In diesem Augenblicke verließen die Schurken das Gummiwäldchen. Ich wußte, was ich wissen wollte, und kehrte in's Lager zurück, mit der Gewißheit, daß nicht alle Sträflinge sich in Australien bessern, wenn Paganel nichts dagegen hat!«

Als der Major geendet hatte, versanken seine Gefährten in schweigende Betrachtung.

»Also,« sagte Glenarvan mit zornigem Antlitz, »hat uns Ayrton bis hierher geschleppt, um uns zu berauben und zu ermorden?«

»Ja,« versetzte der Major.

»Und vom Wimerra an verfolgt seine Bande unsere Spur und späht nach einer günstigen Gelegenheit?«

»Ja.«

»Dieser Elende ist also nicht ein Matrose der Britannia? Er hat seinen Namen Ayrton, seinen Dienst an Bord gestohlen?«

Aller Blicke richteten sich auf Mac Nabbs, der sich selbst diese Fragen hatte vorlegen müssen.

»Folgendes,« erwiderte er mit seiner immer ruhigen Stimme, »ist die Gewißheit, die man dieser dunkeln Situation entnehmen kann. Meiner Ansicht nach heißt dieser Mann wirklich Ayrton, Ben Joyce ist nur sein Kriegsname. Es steht unzweifelhaft fest, daß er Harry Grant kennt und Quartiermeister an Bord der Britannia gewesen ist. Diese, schon durch die uns von Ayrton gegebenen Details bewiesenen Thatsachen werden noch durch die Worte der Sträflinge, welche ich Euch mitgetheilt habe, verstärkt. Verlieren wir uns nicht in leere Vermuthungen, und halten wir uns versichert, daß Ayrton und Ben Joyce ein und dieselbe Person ist, das heißt, ein zum Anführer einer Räuberbande gewordener Matrose der Britannia.«

Die Erklärungen Mac Nabbs' wurden ohne Widerrede angenommen.

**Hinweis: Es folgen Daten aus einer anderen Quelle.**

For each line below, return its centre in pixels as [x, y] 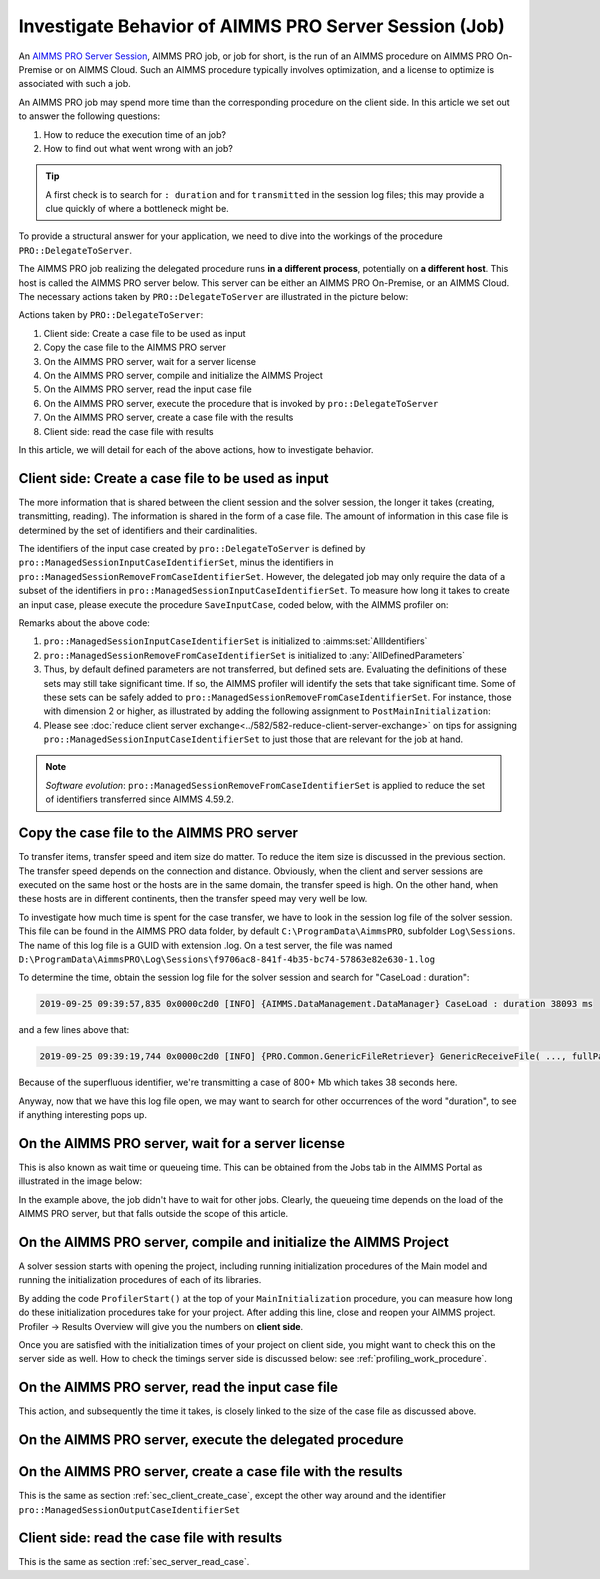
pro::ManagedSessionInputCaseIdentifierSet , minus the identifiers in [176, 562]
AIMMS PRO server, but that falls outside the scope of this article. [153, 1214]
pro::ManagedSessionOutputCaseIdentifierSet [129, 1509]
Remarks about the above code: [84, 622]
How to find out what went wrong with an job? [138, 148]
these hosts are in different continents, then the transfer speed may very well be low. [193, 899]
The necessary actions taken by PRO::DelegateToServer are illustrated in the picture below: [213, 297]
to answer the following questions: [89, 116]
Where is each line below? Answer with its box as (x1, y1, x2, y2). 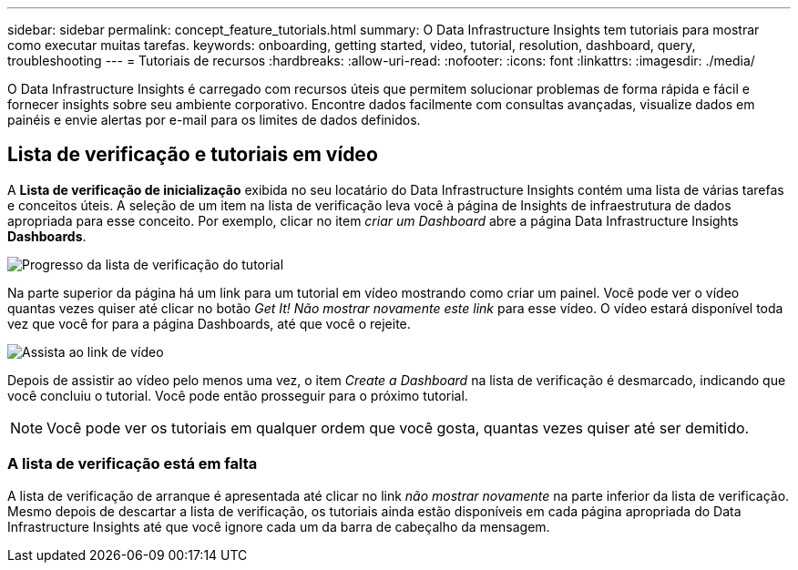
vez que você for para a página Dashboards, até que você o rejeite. (7, 315, 411, 331)
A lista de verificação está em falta (7, 454, 258, 473)
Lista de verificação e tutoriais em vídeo (7, 143, 378, 167)
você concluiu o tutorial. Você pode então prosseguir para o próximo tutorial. (7, 387, 468, 403)
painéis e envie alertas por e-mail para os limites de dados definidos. (7, 112, 421, 127)
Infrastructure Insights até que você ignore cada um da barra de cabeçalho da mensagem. (7, 518, 550, 534)
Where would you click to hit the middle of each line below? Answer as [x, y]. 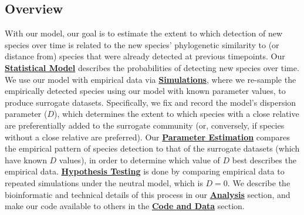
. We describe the [259, 182]
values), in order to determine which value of [139, 159]
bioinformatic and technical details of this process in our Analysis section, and [148, 194]
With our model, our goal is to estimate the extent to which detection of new [144, 33]
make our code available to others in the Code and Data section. [125, 206]
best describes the [264, 159]
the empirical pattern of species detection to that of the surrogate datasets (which [152, 148]
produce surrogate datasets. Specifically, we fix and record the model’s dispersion [151, 102]
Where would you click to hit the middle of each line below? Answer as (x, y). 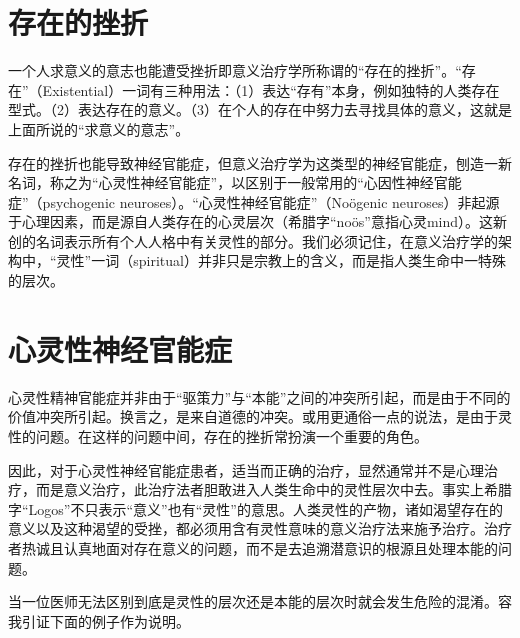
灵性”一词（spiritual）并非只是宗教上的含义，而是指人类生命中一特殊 (281, 260)
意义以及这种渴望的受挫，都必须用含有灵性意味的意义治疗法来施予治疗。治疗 (260, 528)
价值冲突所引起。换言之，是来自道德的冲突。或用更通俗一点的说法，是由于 (253, 416)
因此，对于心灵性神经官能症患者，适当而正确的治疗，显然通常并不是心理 (246, 469)
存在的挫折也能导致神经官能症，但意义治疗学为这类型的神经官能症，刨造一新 (260, 162)
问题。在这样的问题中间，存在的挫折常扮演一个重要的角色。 (231, 435)
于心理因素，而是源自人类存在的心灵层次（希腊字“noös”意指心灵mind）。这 (251, 221)
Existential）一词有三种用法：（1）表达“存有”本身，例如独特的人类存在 (271, 89)
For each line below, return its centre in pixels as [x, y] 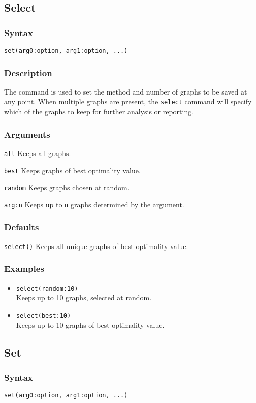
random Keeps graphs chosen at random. [67, 187]
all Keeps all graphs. [38, 153]
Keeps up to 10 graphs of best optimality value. [90, 324]
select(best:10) [43, 315]
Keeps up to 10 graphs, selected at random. [84, 298]
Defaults [22, 227]
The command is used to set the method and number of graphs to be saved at [126, 91]
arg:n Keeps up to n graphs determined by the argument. [94, 204]
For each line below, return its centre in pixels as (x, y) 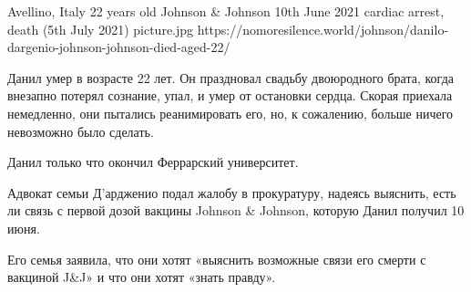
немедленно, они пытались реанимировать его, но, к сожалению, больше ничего (230, 113)
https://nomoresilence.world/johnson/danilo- (323, 29)
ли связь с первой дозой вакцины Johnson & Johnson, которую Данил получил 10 (236, 210)
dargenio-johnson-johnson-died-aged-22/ (119, 47)
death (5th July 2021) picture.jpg (101, 29)
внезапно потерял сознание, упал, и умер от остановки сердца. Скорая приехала (230, 95)
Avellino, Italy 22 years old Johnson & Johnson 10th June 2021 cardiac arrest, (226, 11)
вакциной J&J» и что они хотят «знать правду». (142, 277)
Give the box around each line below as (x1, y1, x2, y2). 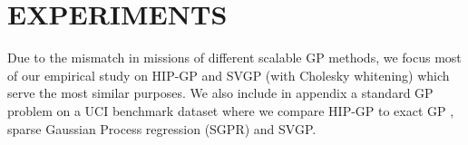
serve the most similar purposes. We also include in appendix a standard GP (7, 83, 434, 102)
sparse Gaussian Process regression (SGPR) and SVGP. (7, 119, 317, 138)
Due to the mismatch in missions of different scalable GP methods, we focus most (7, 48, 462, 67)
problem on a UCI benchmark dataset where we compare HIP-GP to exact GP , (7, 101, 454, 120)
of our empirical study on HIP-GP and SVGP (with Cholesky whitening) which (7, 65, 450, 84)
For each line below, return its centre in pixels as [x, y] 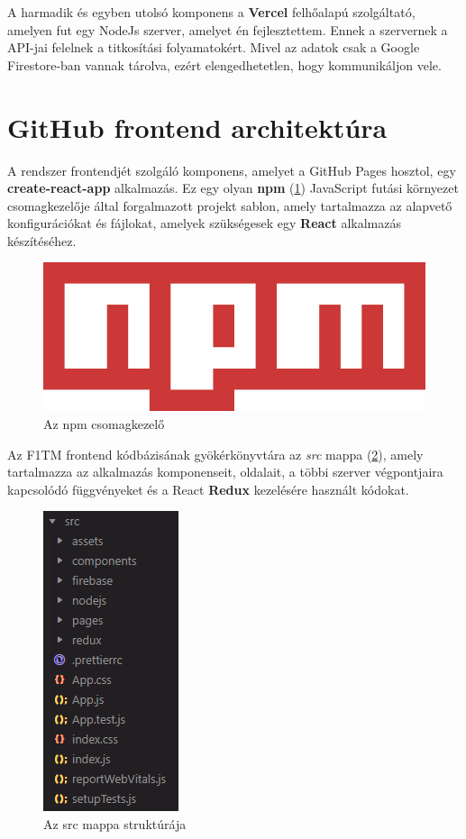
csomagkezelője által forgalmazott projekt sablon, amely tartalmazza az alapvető [230, 205]
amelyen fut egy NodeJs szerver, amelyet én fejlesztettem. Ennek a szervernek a [228, 29]
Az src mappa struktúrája [115, 823]
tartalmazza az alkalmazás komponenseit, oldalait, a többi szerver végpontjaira [225, 472]
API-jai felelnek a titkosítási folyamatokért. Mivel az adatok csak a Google [214, 47]
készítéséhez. [42, 240]
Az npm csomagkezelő [104, 423]
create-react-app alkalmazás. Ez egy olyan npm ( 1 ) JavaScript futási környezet [233, 188]
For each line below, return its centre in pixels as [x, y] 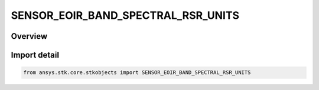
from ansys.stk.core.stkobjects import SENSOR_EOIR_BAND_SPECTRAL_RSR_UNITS [137, 73]
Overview [29, 36]
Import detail [35, 55]
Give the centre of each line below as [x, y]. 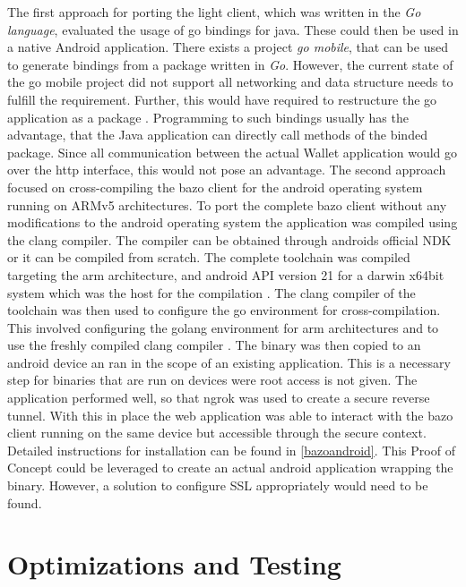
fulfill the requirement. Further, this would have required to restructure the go [222, 99]
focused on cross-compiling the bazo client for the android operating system [215, 187]
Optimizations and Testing [174, 564]
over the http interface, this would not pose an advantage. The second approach [227, 170]
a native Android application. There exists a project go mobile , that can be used [228, 47]
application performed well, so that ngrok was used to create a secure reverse [219, 398]
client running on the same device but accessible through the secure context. [217, 433]
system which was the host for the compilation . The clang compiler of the [211, 292]

»Jetzt,« versetzte Glenarvan, »sagen Sie mir, wie und warum sich der Quartiermeister Harry Grant's in Australien befindet.«

»Wie? Das weiß ich nicht,« antwortete Mac Nabbs, »und die Polizei erklärt, nicht mehr darüber zu wissen als ich. Warum? Es ist mir unmöglich, es zu sagen. Es liegt darin ein Geheimniß, welches die Zukunft aufhellen wird.«

»Die Polizei kennt nicht einmal die Identität zwischen Ayrton und Ben Joyce,« sagte John Mangles.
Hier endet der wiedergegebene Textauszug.